Work instructions: Which of the lines in the records below hold the string "кристалла"? Copy every one of them.

Extracted records:
______

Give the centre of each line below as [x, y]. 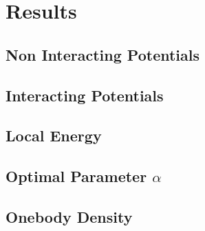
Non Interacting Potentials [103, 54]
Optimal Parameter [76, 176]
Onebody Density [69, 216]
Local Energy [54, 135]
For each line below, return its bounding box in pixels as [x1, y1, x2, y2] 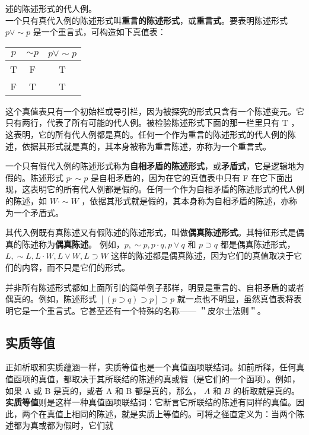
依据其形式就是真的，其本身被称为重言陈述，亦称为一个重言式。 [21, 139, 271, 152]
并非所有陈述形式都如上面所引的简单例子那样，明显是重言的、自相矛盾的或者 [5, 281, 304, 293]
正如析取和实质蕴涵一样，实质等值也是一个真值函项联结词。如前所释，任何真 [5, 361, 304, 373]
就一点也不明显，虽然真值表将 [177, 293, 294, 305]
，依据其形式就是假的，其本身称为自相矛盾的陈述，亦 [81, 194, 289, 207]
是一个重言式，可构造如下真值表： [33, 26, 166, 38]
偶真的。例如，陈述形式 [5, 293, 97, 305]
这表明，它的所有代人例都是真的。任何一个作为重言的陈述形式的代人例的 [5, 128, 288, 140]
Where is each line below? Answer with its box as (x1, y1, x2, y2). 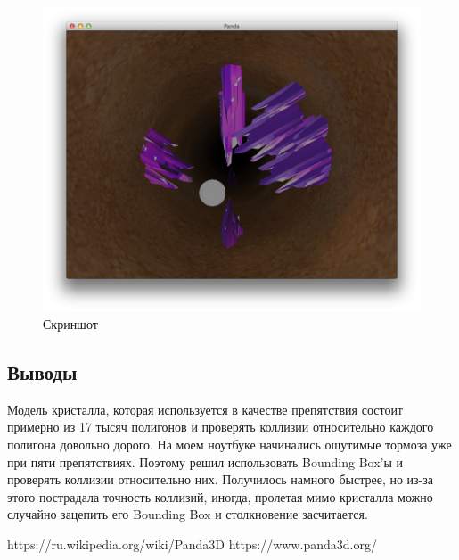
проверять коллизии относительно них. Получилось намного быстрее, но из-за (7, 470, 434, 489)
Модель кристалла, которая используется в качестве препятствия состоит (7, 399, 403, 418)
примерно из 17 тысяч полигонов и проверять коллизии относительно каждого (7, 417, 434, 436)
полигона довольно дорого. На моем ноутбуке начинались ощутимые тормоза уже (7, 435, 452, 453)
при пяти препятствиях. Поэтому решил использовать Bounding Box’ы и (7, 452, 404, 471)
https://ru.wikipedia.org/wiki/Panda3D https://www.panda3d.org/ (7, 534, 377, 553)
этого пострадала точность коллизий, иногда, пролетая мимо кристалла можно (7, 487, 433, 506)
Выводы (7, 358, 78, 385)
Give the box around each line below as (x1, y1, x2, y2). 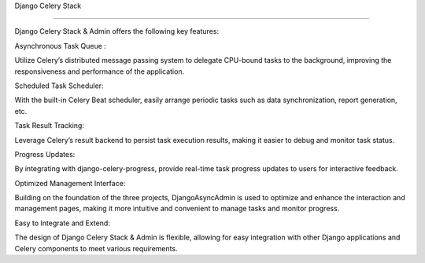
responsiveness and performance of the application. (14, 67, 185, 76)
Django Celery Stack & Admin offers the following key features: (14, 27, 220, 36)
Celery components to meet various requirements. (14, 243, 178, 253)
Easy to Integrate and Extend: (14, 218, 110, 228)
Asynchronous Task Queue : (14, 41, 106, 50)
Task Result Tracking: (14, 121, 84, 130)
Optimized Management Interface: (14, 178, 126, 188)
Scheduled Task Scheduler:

______

Solution to the exercise:
Модель кристалла, которая используется в качестве препятствия состоит (7, 399, 403, 418)
этого пострадала точность коллизий, иногда, пролетая мимо кристалла можно (7, 487, 433, 506)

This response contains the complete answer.